[android] Headless voice call with Jitsi Meet SDK


#1

So… I asked about this in the Jitsi Community Call a few weeks ago. We have a use case like this (it’s an imaginative use case, but bear with me):

  • It is an app targeted at elderly people, who (according to the defined Persona) are not tech savvy.
  • There is a feature in the app that allows the user to press a button in the app and gets a voice call established with someone to assist them.
  • The user should be able to continue with what they are doing (without having to switch to a dedicated call UI)
  • The call needs to continue if the app goes into the background (e.g. when the user presses home button)
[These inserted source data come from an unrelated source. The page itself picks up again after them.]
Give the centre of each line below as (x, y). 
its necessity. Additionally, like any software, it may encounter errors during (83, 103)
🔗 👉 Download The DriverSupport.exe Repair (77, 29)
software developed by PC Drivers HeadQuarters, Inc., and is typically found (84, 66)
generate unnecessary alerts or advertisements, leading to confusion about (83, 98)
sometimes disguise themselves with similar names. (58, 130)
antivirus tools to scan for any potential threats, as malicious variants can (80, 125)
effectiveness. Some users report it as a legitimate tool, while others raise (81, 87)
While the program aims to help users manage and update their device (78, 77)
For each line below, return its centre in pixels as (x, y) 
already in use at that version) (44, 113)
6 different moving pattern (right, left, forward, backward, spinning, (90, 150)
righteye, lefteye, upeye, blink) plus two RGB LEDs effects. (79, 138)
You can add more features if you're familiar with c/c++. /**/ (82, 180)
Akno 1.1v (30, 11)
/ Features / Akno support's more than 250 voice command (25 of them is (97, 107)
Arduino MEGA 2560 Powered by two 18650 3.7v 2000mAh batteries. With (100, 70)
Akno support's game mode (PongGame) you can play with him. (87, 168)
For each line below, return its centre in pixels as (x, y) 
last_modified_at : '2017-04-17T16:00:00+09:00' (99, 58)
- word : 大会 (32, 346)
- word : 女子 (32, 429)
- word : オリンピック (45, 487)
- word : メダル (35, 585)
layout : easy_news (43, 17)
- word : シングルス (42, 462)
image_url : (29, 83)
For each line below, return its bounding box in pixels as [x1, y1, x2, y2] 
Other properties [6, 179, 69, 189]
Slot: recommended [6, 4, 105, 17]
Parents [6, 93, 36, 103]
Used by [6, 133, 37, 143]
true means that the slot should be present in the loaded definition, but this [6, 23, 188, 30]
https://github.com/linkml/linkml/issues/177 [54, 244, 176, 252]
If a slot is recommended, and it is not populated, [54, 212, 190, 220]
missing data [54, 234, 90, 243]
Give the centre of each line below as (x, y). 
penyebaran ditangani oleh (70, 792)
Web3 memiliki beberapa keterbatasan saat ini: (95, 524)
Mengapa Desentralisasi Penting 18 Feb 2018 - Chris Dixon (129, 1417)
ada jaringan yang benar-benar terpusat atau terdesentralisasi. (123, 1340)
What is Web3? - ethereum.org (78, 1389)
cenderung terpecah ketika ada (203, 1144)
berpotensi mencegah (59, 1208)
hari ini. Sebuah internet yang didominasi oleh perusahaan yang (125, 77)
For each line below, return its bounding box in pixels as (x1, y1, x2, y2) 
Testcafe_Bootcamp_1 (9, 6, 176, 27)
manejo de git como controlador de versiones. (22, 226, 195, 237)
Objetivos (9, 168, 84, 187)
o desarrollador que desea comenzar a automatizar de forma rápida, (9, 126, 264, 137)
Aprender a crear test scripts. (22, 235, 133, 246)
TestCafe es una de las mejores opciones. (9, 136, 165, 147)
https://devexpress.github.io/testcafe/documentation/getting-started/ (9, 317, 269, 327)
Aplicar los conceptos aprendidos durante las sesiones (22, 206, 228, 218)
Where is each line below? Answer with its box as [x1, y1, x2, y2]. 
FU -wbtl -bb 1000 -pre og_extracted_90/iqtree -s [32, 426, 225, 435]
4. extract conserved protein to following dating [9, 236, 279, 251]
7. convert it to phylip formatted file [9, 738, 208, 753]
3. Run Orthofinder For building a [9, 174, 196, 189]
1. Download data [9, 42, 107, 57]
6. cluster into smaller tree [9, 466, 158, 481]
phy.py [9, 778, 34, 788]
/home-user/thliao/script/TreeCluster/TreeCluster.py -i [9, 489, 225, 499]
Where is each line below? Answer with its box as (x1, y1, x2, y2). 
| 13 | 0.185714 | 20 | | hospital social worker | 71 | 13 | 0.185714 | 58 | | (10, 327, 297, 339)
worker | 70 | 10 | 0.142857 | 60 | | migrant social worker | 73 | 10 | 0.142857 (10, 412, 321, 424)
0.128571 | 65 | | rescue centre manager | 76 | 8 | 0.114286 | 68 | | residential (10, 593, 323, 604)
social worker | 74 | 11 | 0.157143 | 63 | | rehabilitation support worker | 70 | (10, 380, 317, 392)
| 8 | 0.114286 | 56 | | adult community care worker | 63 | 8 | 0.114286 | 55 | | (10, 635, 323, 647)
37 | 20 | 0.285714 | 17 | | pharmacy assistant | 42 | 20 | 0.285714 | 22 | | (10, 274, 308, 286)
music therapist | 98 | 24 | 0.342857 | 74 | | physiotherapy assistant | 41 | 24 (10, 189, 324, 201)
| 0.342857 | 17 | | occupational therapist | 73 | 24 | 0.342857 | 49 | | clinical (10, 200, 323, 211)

After a bit of experiment, I got something to work, although a bit hacky.

First, I noted that:

  • The Jitsi Meet View (or React Native View) does not need to be attached to an activity in order to function (i.e. setContentView is not neccessary). In fact, as soon as the JitsiMeetView instance is created, the JS code starts executing.
  • However, React Native does need an Activity context to initialize (which is not a problem, since when we initiate the call, the user will always be on some activity in the app). The lifecycle methods (onHostResume, onHostPause etc.) also needs an active activity context, and will crash if they are called without a valid one, which a bit trickier. In other words, both the creation and destruction of JitsiMeetView need to happen when there is an active Activity.
  • The only reason why Jitsi Meet leaves the conference when the app goes back into the background is because onHostPause is called. If it doesn’t get called, React Native will continues to run, as long as the Android application process doesn’t get killed. The official Jitsi Meet Android app solves this by using Picture-in-Picture mode to keep the app in the foreground, but this is not the only way.
  • Additionally, simply creating the JitsiMeetView instance (with URL set to "") will occupy camera and microphone resource. Because our app has other functionalities that need access to camera and microphone, JitsiMeetView instance should only be created when there is a need for a call, and should be destroyed after the call.

Then:

  • I created a class, JitsiMeetHolder, a singleton initialized on Application start, that creates and holds the only Jitsi Meet View instance, and serves as an interceptor of lifecycle events.
  • The Activity's pass their onStart/onStop lifecycle events to JitsiMeetHolder. JitsiMeetHolder will suppress the onPause event if there is an ongoing call. It will also note that the activity is “dead”, so any further requests (from the business logic of the container app) to start/stop a Jitsi Meet call will be “queued” until a new Activity becomes active.
  • When any Activity of the app comes into the foreground. JitsiMeetHolder checks for any pending requests, and then create/destroy the JitsiMeetView instance using the new Activity context.
  • Whenever there is an ongoing Jitsi Meet call, I will launch a Service (Application.startForegroundService()), which does not perform any real tasks, just to inform the Android system not to kill our app.

The (partial) code is available at https://gist.github.com/ztl8702/7e1d2ec455727ef8d4127dc8ef53ccbf

I am sure if I look deeper into the React Native source code, I might be able to come up with a more elegant solution. But this approach that I described above has worked pretty well for us.


Update: Here is a screen recording demonstrating this “headless Jitsi call” feature in action:

The initiation (accepting incoming calls) is handle by our application logic. Our application server generates a unique URL for each call.

The initiator of the call (emulator on the left) joins the Jitsi Meet conference as it is waiting for the other to accept the call; the other client receives the Jitsi conference URL from the application server, and joins it after accepting the call.

The browser on the left is in the same Jitsi conference. You can see the two clients joining and leaving the conference.


#2

One glitch we have encountered so far is that Jitsi Meet SDK always turns the full screen mode on when conference joins, even though I have overridden #config.startAudioOnly=true in the URL passed to JitsiMeetView::loadURLString. (It should not behave like this according to the code here: https://github.com/jitsi/jitsi-meet/blob/bfdfb5321c5744b10f9b75411a5530f27e74282b/react/features/mobile/full-screen/middleware.js#L53)

I will investigate if this is a bug in Jitsi Meet, and will lodge a bug report if it is.


Another minor issue is that Jitsi Meet SDK sometimes don’t trigger the Android request permission dialogs (it just silently fails, and joins the conference as muted).

We decided to handle microphone and camera permissions in the container app. But, it would be nice if there is a java API for the container app to query the audio/camera stats (to see which tracks are currently active).


#3

And I was just thinking, if I were to implement this headless voice chat in a production app, I should probably wrap lib-jitsi-meet in a react native instance directly, to lower the overhead. And then it may be possible to run it in a background service.

But for now I am happy with what Jitsi Meet Android SDK can achieve.